- **ABOUT THIS EXERCISE**: An exact transcription is needed of the lines below from the one with "Material [41, 182]" through the one with "Paris, est conservée", with no other lines and no pictures.

---+---

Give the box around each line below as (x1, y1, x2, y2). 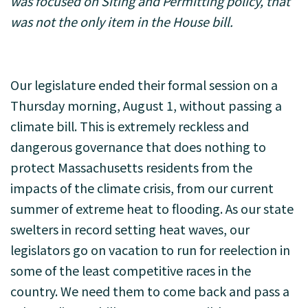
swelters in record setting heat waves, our (10, 220, 250, 238)
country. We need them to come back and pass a (10, 282, 289, 300)
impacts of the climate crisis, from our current (10, 179, 274, 197)
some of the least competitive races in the (10, 261, 251, 279)
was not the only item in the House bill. (10, 12, 233, 30)
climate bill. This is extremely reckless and (10, 117, 249, 135)
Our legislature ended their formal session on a (10, 76, 278, 93)
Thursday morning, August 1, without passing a (10, 96, 282, 114)
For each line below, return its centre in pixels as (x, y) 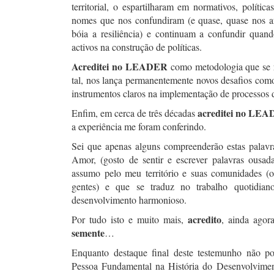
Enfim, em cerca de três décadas (135, 113)
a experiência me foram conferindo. (140, 126)
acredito (204, 219)
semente (88, 233)
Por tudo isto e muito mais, (130, 219)
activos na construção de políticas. (137, 47)
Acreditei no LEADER (121, 66)
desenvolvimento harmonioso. (131, 200)
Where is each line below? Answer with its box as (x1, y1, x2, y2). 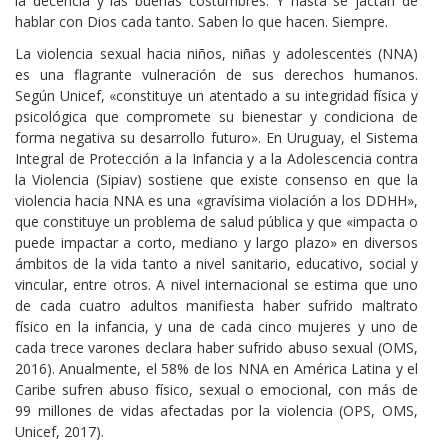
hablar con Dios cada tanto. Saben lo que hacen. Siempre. (15, 12, 388, 32)
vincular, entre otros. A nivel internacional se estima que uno (15, 275, 418, 295)
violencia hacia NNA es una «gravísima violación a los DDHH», (15, 191, 418, 211)
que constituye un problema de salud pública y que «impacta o (15, 212, 418, 232)
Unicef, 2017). (15, 422, 104, 442)
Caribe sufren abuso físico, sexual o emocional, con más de (15, 380, 418, 400)
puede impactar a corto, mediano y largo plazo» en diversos (15, 233, 418, 253)
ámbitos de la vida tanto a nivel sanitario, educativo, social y (15, 254, 418, 274)
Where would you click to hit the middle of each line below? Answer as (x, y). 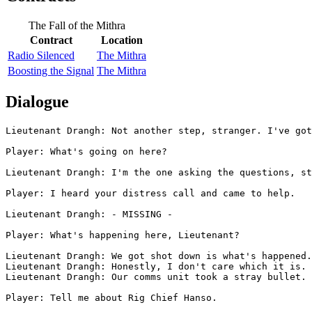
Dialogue (37, 102)
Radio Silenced (41, 55)
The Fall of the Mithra (77, 25)
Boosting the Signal (51, 70)
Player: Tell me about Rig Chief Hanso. (111, 298)
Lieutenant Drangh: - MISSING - (89, 214)
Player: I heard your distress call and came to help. (150, 194)
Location (122, 40)
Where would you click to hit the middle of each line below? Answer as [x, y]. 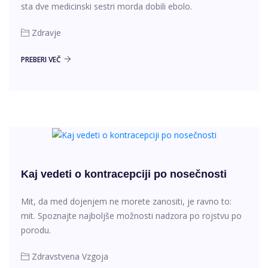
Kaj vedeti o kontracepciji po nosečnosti [124, 174]
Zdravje [46, 33]
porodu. [36, 230]
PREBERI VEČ [41, 60]
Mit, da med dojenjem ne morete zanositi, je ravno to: [126, 201]
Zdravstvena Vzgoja [70, 256]
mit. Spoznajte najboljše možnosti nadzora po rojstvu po [131, 215]
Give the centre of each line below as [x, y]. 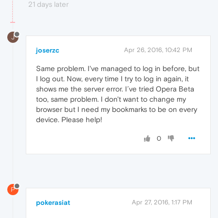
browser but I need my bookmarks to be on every [117, 109]
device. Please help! [69, 120]
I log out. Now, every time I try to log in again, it [112, 79]
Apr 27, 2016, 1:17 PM [162, 202]
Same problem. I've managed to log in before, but [118, 69]
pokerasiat [53, 203]
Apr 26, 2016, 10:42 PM [158, 50]
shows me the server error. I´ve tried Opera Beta [115, 89]
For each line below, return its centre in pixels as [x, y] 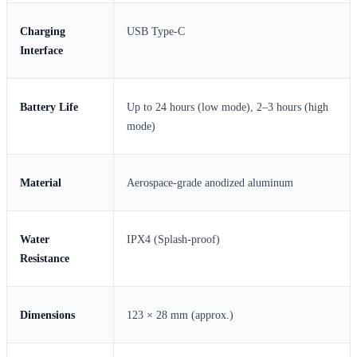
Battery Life [49, 107]
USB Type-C [156, 31]
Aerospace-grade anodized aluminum [210, 182]
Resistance [45, 258]
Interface [41, 50]
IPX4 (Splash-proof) [173, 239]
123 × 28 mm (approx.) [180, 315]
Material [41, 182]
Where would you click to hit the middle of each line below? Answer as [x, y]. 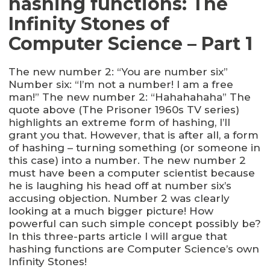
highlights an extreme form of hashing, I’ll [119, 122]
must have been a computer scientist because [132, 173]
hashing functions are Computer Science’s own [134, 249]
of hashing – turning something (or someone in [134, 147]
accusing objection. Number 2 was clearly [119, 198]
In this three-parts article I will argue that [118, 236]
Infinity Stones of [89, 24]
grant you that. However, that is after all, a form [133, 135]
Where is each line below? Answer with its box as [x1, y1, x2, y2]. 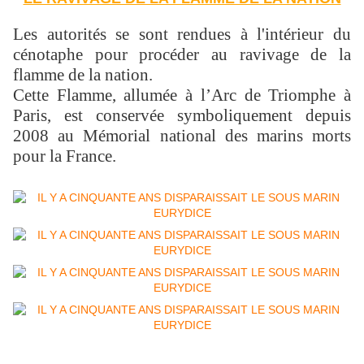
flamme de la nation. [13, 65, 153, 85]
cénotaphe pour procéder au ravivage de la [13, 45, 351, 65]
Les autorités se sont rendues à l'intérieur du [13, 24, 351, 45]
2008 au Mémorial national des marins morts [13, 126, 351, 146]
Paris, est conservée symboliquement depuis [13, 106, 351, 126]
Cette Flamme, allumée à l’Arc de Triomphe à [13, 85, 351, 106]
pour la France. [13, 146, 116, 167]
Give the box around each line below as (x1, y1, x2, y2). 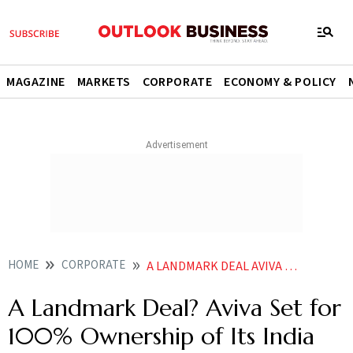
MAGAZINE (6, 73, 65, 91)
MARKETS (76, 73, 132, 91)
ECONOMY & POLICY (224, 73, 337, 91)
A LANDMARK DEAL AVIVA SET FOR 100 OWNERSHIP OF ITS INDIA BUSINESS (147, 258, 284, 275)
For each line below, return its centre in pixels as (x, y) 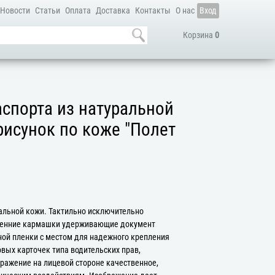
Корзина (199, 35)
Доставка (113, 11)
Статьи (47, 11)
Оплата (78, 11)
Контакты (153, 11)
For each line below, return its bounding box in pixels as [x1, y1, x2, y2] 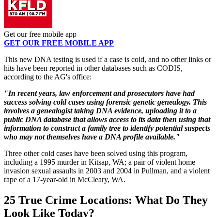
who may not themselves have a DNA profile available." [4, 132, 180, 141]
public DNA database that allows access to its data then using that [4, 115, 210, 124]
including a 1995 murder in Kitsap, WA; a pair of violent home [4, 157, 195, 166]
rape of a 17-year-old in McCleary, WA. [4, 175, 125, 184]
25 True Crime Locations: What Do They [4, 193, 208, 206]
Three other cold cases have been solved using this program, [4, 149, 187, 157]
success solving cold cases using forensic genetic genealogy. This [4, 97, 207, 106]
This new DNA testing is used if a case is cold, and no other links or [4, 55, 211, 63]
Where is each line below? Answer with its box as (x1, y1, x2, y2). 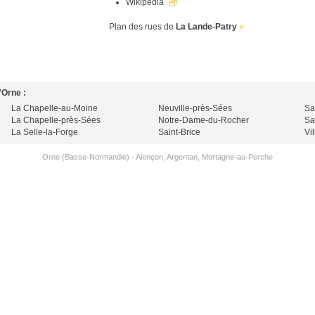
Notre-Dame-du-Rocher (158, 115, 249, 125)
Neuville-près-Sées (158, 103, 232, 113)
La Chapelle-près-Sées (11, 115, 101, 125)
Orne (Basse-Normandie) (42, 153, 129, 161)
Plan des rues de (109, 22, 176, 32)
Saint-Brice (158, 127, 200, 137)
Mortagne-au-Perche (202, 153, 273, 161)
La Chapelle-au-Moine (11, 103, 98, 113)
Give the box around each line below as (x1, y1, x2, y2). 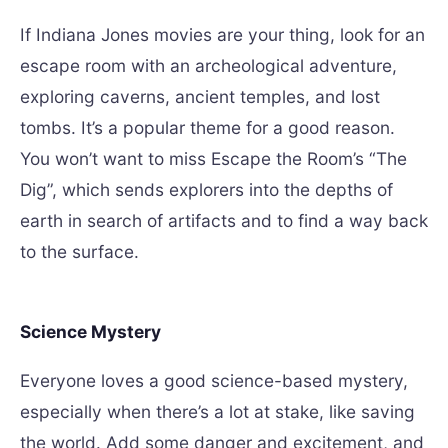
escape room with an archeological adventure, (20, 55, 397, 76)
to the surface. (20, 241, 139, 262)
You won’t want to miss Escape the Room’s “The (20, 148, 407, 169)
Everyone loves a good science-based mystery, (20, 370, 408, 391)
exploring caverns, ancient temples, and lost (20, 86, 380, 107)
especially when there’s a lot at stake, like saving (20, 401, 415, 422)
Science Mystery (20, 321, 161, 342)
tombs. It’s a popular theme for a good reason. (20, 117, 395, 138)
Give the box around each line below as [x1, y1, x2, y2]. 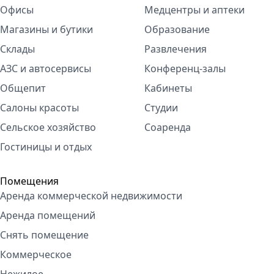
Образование [144, 23, 210, 36]
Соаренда [144, 120, 191, 134]
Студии [144, 101, 178, 114]
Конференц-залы [144, 62, 226, 75]
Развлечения [144, 42, 207, 56]
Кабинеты [144, 81, 192, 95]
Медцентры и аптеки [144, 3, 245, 17]
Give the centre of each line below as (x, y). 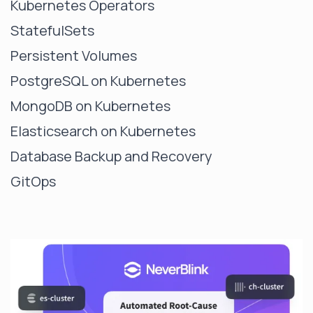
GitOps (33, 181)
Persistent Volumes (74, 55)
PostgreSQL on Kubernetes (98, 80)
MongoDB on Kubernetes (90, 105)
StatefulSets (52, 30)
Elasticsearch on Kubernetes (103, 131)
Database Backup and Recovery (111, 156)
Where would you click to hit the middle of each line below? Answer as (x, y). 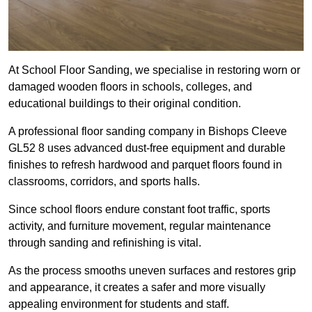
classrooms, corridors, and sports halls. (104, 182)
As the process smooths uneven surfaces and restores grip (152, 271)
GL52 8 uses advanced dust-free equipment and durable (147, 148)
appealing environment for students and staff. (119, 304)
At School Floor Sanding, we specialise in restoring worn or (154, 70)
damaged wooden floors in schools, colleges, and (130, 87)
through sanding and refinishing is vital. (105, 243)
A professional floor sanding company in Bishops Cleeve (148, 132)
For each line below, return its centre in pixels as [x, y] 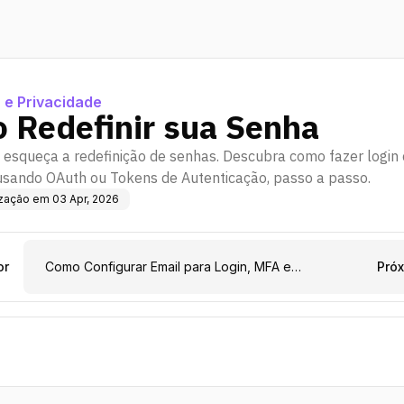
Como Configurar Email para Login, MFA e [168, 266]
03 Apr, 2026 [86, 199]
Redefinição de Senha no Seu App [149, 285]
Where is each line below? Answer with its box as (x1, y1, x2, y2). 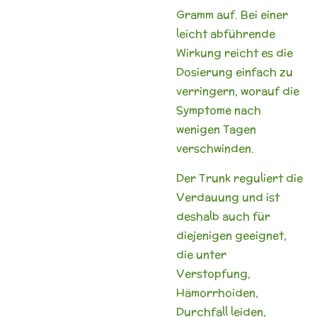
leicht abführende (176, 25, 275, 41)
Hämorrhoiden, (176, 284, 258, 300)
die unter (176, 246, 226, 262)
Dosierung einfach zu (176, 64, 293, 79)
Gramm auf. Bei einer (176, 6, 288, 22)
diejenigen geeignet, (176, 227, 287, 243)
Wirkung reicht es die (176, 45, 293, 60)
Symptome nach (176, 102, 261, 117)
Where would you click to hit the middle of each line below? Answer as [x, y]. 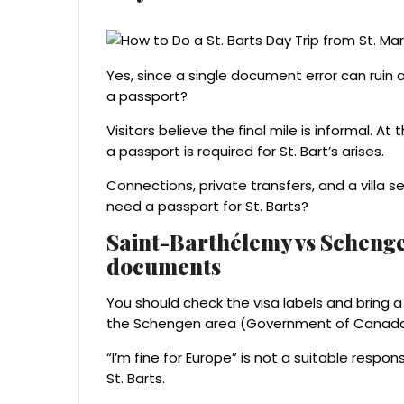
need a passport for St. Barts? [207, 207]
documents [164, 266]
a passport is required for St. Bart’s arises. [245, 151]
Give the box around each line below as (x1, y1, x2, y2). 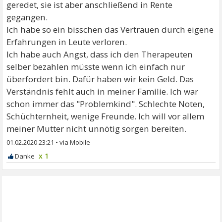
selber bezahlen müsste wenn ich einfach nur (6, 61, 185, 72)
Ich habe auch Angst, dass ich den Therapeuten (6, 49, 193, 60)
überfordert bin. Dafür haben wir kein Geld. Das (6, 73, 194, 85)
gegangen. (6, 11, 48, 23)
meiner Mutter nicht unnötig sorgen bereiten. (6, 123, 187, 134)
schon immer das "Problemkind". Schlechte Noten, (6, 98, 205, 110)
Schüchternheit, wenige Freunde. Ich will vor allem (6, 111, 205, 122)
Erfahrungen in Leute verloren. (6, 36, 127, 48)

---+---

- **PROBLEM SOLUTION**:
Material [41, 182]
Where would you click to hit the middle of each line below? Answer as [x, y]. 
highlights an extreme form of hashing, I’ll [119, 122]
must have been a computer scientist because [132, 173]
hashing functions are Computer Science’s own [134, 249]
of hashing – turning something (or someone in [134, 147]
accusing objection. Number 2 was clearly [119, 198]
In this three-parts article I will argue that [118, 236]
Infinity Stones of [89, 24]
grant you that. However, that is after all, a form [133, 135]
Where is each line below? Answer with its box as [x1, y1, x2, y2]. 
flamme de la nation. [13, 65, 153, 85]
cénotaphe pour procéder au ravivage de la [13, 45, 351, 65]
Les autorités se sont rendues à l'intérieur du [13, 24, 351, 45]
2008 au Mémorial national des marins morts [13, 126, 351, 146]
Paris, est conservée symboliquement depuis [13, 106, 351, 126]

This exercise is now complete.